How is multiplying 3 - 2i by i^{2} represented on the complex plane?

The complex number 3 - 2i lies in _____ of the complex plane. When any complex number is multiplied by the imaginary unit, the complex number undergoes a 90° rotation in a counterclockwise direction. This means that the complex product of 3 - 2i and i^{2} lies in ______ of the complex plane.

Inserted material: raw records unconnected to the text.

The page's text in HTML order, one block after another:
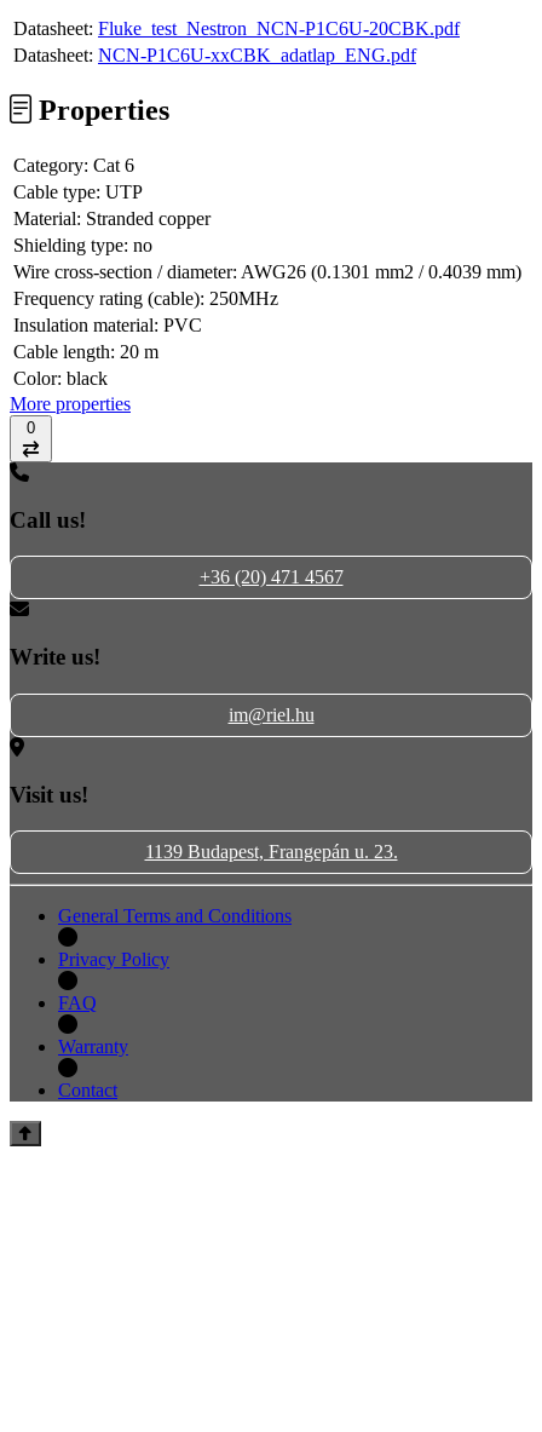
Datasheet: Fluke_test_Nestron_NCN-P1C6U-20CBK.pdf
Datasheet: NCN-P1C6U-xxCBK_adatlap_ENG.pdf
Properties
Category: Cat 6
Cable type: UTP
Material: Stranded copper
Shielding type: no
Wire cross-section / diameter: AWG26 (0.1301 mm2 / 0.4039 mm)
Frequency rating (cable): 250MHz
Insulation material: PVC
Cable length: 20 m
Color: black
More properties
0
Call us!
+36 (20) 471 4567
Write us!
im@riel.hu
Visit us!
1139 Budapest, Frangepán u. 23.
General Terms and Conditions
Privacy Policy
FAQ
Warranty
Contact
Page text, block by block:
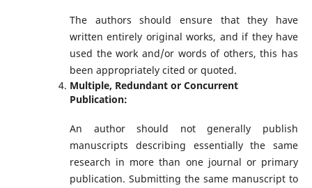
The authors should ensure that they have
written entirely original works, and if they have
used the work and/or words of others, this has
been appropriately cited or quoted.
Multiple, Redundant or Concurrent
Publication:
An author should not generally publish
manuscripts describing essentially the same
research in more than one journal or primary
publication. Submitting the same manuscript to
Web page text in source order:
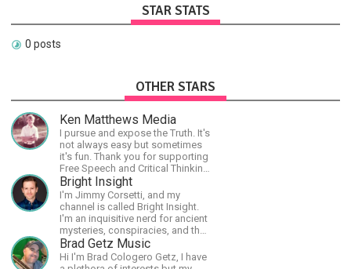
STAR STATS
0 posts
OTHER STARS
Ken Matthews Media
I pursue and expose the Truth. It's
not always easy but sometimes
it's fun. Thank you for supporting
Free Speech and Critical Thinking.
God Bless America.
Bright Insight
I'm Jimmy Corsetti, and my
channel is called Bright Insight.
I'm an inquisitive nerd for ancient
mysteries, conspiracies, and the
cosmos - and FREEDOM!
Brad Getz Music
Hi I'm Brad Cologero Getz, I have
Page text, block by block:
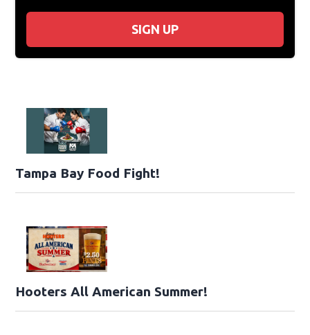
SIGN UP
Tampa Bay Food Fight!
Hooters All American Summer!
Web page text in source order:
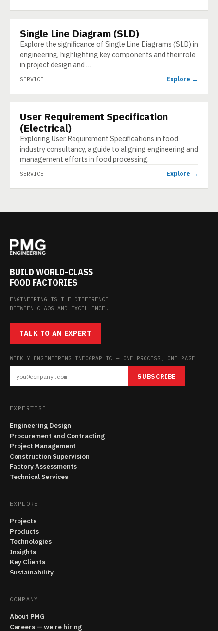
SERVICE
Single Line Diagram (SLD)
Explore the significance of Single Line Diagrams (SLD) in
engineering, highlighting key components and their role
in project design and …
SERVICE Explore →
SERVICE
User Requirement Specification
(Electrical)
Exploring User Requirement Specifications in food
industry consultancy, a guide to aligning engineering and
management efforts in food processing.
SERVICE Explore →
BUILD WORLD-CLASS
FOOD FACTORIES
ENGINEERING IS THE DIFFERENCE
BETWEEN CHAOS AND EXCELLENCE.
TALK TO AN EXPERT
WEEKLY ENGINEERING INFOGRAPHIC — ONE PROCESS, ONE PAGE
SUBSCRIBE
EXPERTISE
Engineering Design
Procurement and Contracting
Project Management
Construction Supervision
Factory Assessments
Technical Services
EXPLORE
Projects
Products
Technologies
Insights
Key Clients
Sustainability
COMPANY
About PMG
Careers — we're hiring
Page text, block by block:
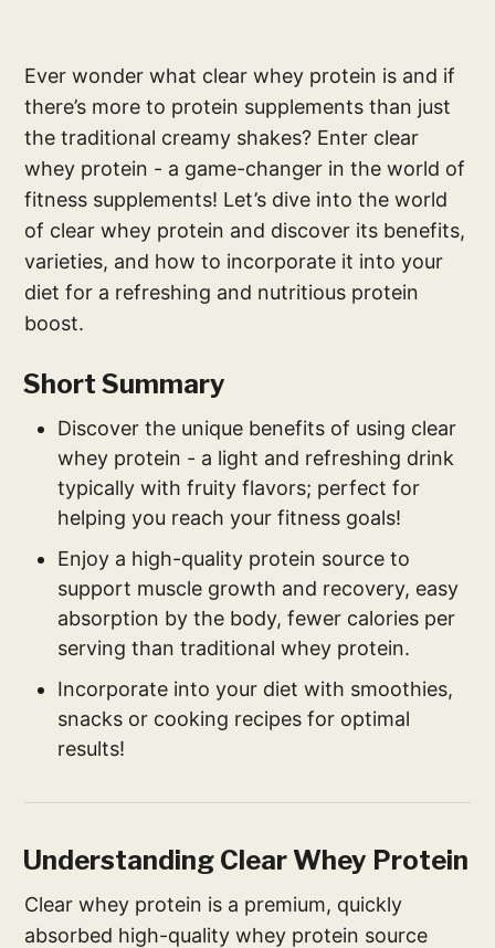
Ever wonder what clear whey protein is and if
there’s more to protein supplements than just
the traditional creamy shakes? Enter clear
whey protein - a game-changer in the world of
fitness supplements! Let’s dive into the world
of clear whey protein and discover its benefits,
varieties, and how to incorporate it into your
diet for a refreshing and nutritious protein
boost.
Short Summary
Discover the unique benefits of using clear
whey protein - a light and refreshing drink
typically with fruity flavors; perfect for
helping you reach your fitness goals!
Enjoy a high-quality protein source to
support muscle growth and recovery, easy
absorption by the body, fewer calories per
serving than traditional whey protein.
Incorporate into your diet with smoothies,
snacks or cooking recipes for optimal
results!
Understanding Clear Whey Protein
Clear whey protein is a premium, quickly
absorbed high-quality whey protein source
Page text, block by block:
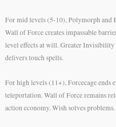
For mid levels (5-10), Polymorph and
Wall of Force creates impassable
level effects at will. Greater Invisibility
delivers touch spells.
For high levels (11+), Forcecage ends
teleportation. Wall of Force remains
action economy. Wish solves problems.
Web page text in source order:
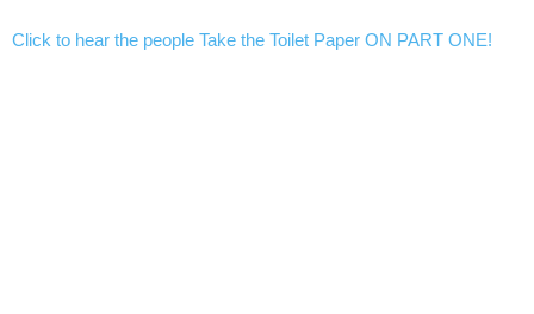
Click to hear the people Take the Toilet Paper ON PART ONE!
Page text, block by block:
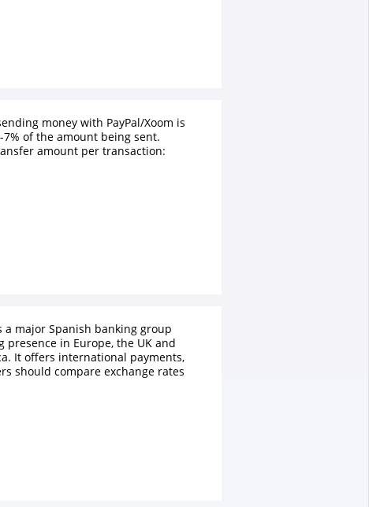
money with PayPal/Xoom is
7% of the amount being sent.
amount per transaction:
a major Spanish banking group
presence in Europe, the UK and
It offers international payments,
should compare exchange rates
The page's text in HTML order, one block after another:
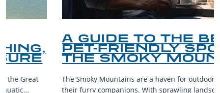
A GUIDE TO THE BEST
PET-FRIENDLY SPOTS IN
THE SMOKY MOUNTAINS
The Smoky Mountains are a haven for outdoor enthusiasts and
their furry companions. With sprawling landscapes and
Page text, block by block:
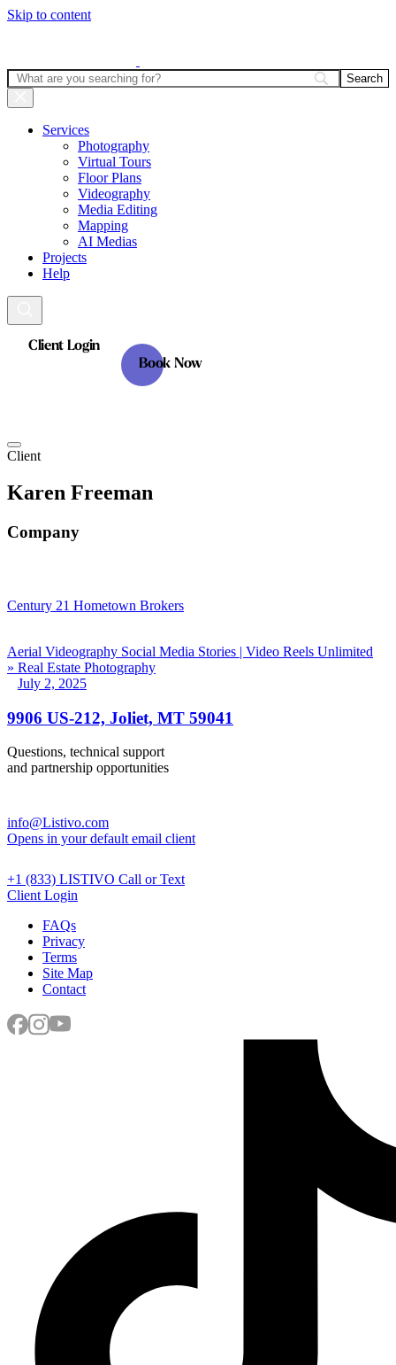
Skip to content
Services
Photography
Virtual Tours
Floor Plans
Videography
Media Editing
Mapping
AI Medias
Projects
Help
Client Login
Book Now
Client
Karen Freeman
Company
Century 21 Hometown Brokers
Aerial Videography Social Media Stories | Video Reels Unlimited
» Real Estate Photography
July 2, 2025
9906 US-212, Joliet, MT 59041
Questions, technical support
and partnership opportunities
info@Listivo.com
Opens in your default email client
+1 (833) LISTIVO Call or Text
Client Login
FAQs
Privacy
Terms
Site Map
Contact
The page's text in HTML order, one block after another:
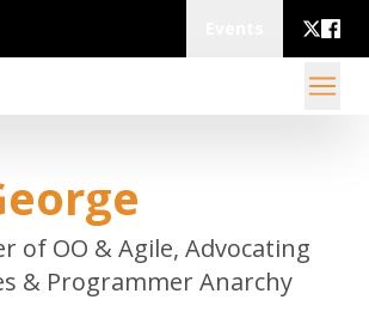
of OO & Agile, Advocating
& Programmer Anarchy
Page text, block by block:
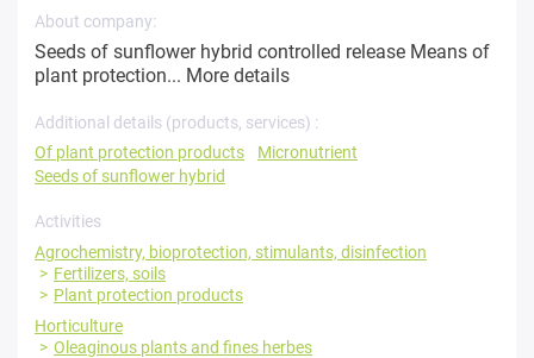
About company:
Seeds of sunflower hybrid controlled release Means of
plant protection... More details
Additional details (products, services) :
Of plant protection products
Micronutrient
Seeds of sunflower hybrid
Activities
Agrochemistry, bioprotection, stimulants, disinfection
Fertilizers, soils
Plant protection products
Horticulture
Oleaginous plants and fines herbes
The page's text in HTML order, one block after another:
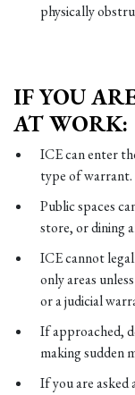
physically
IF YOU
AT WORK:
ICE can enter
type of warrant.
Public spaces
store, or dining
ICE cannot
only areas
or a judicial
If approached,
making sudden
If you are
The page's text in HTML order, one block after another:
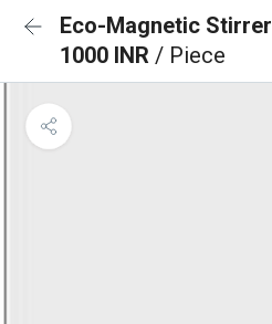
Eco-Magnetic Stirrer
1000 INR / Piece
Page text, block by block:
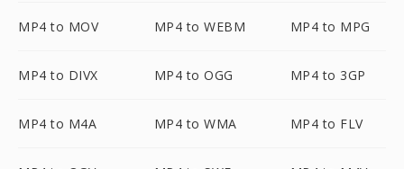
MP4 to MOV MP4 to WEBM MP4 to MPG
MP4 to DIVX MP4 to OGG MP4 to 3GP
MP4 to M4A MP4 to WMA MP4 to FLV
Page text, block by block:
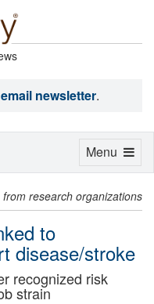
email newsletter.
from research organizations
to
disease/stroke
recognized risk
strain
Toggle
Menu
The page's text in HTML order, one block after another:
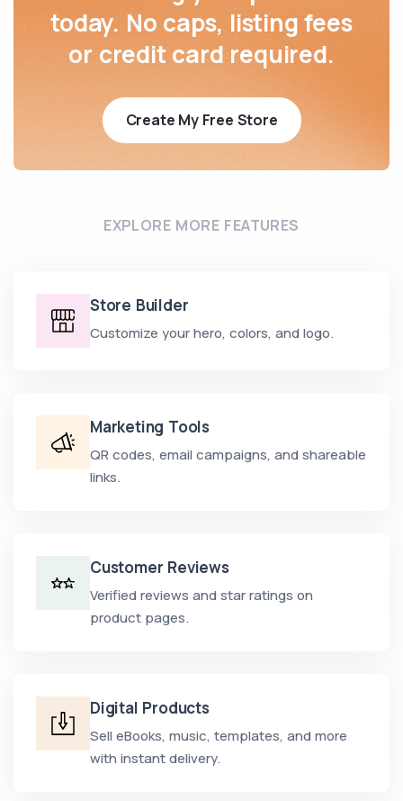
today. No caps, listing fees
or credit card required.
Create My Free Store
EXPLORE MORE FEATURES
Store Builder
Customize your hero, colors, and logo.
Marketing Tools
QR codes, email campaigns, and shareable
links.
Customer Reviews
Verified reviews and star ratings on
product pages.
Digital Products
Sell eBooks, music, templates, and more
with instant delivery.
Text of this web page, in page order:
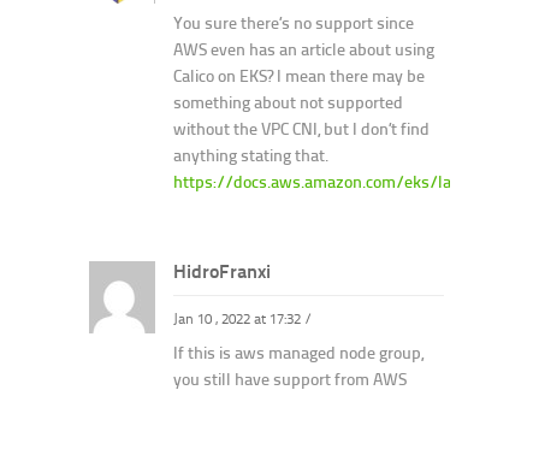
You sure there’s no support since
AWS even has an article about using
Calico on EKS? I mean there may be
something about not supported
without the VPC CNI, but I don’t find
anything stating that.
https://docs.aws.amazon.com/eks/latest/
HidroFranxi
Jan 10 , 2022 at 17:32 /
If this is aws managed node group,
you still have support from AWS
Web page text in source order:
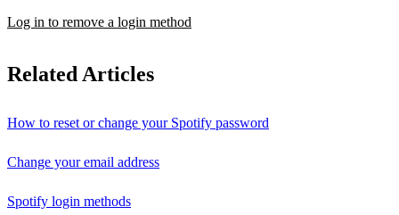
Log in to remove a login method
Related Articles
How to reset or change your Spotify password
Change your email address
Spotify login methods
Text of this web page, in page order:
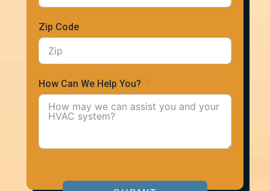
Zip Code
How Can We Help You?
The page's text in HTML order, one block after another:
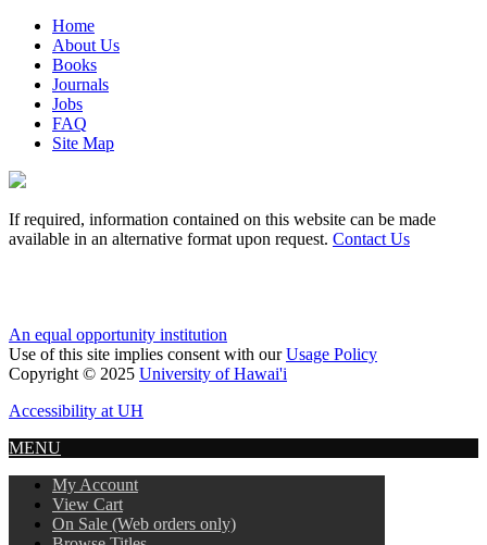
Home
About Us
Books
Journals
Jobs
FAQ
Site Map
If required, information contained on this website can be made
available in an alternative format upon request. Contact Us
An equal opportunity institution
Use of this site implies consent with ourUsage Policy
Copyright © 2025 University of Hawai'i
Accessibility at UH
MENU
My Account
View Cart
On Sale (Web orders only)

Fill in the blank options:

quadrant I, quadrant II, quadrant III, quadrant IV

**I'm pretty positive I could figure this out if I had it graphed, but I have no idea how to graph this.. if someone could help, I'd appreciate it. I need major help here. I'm struggling really bad:(**

auxiarc May 14, 2020

#1**+2 **

(3 - 2i) ( i^2) =

(3 - 2i) (-1) =

-3 + 2i

Ignoring the imaginary part (consider that the y axis is the imaginary axis), look at the graph here : https://www.desmos.com/calculator/ks69hcjdhx

(3, -2i) lies in Quad 4

So multiplying this by i rotates it 90° counter-clockwise and multiplying this result by i again rotates it by 90° counter-clockwise once more....so....we end up in Quad 2 ⇒ (-3 + 2i) = (-3, 2i)

CPhill May 14, 2020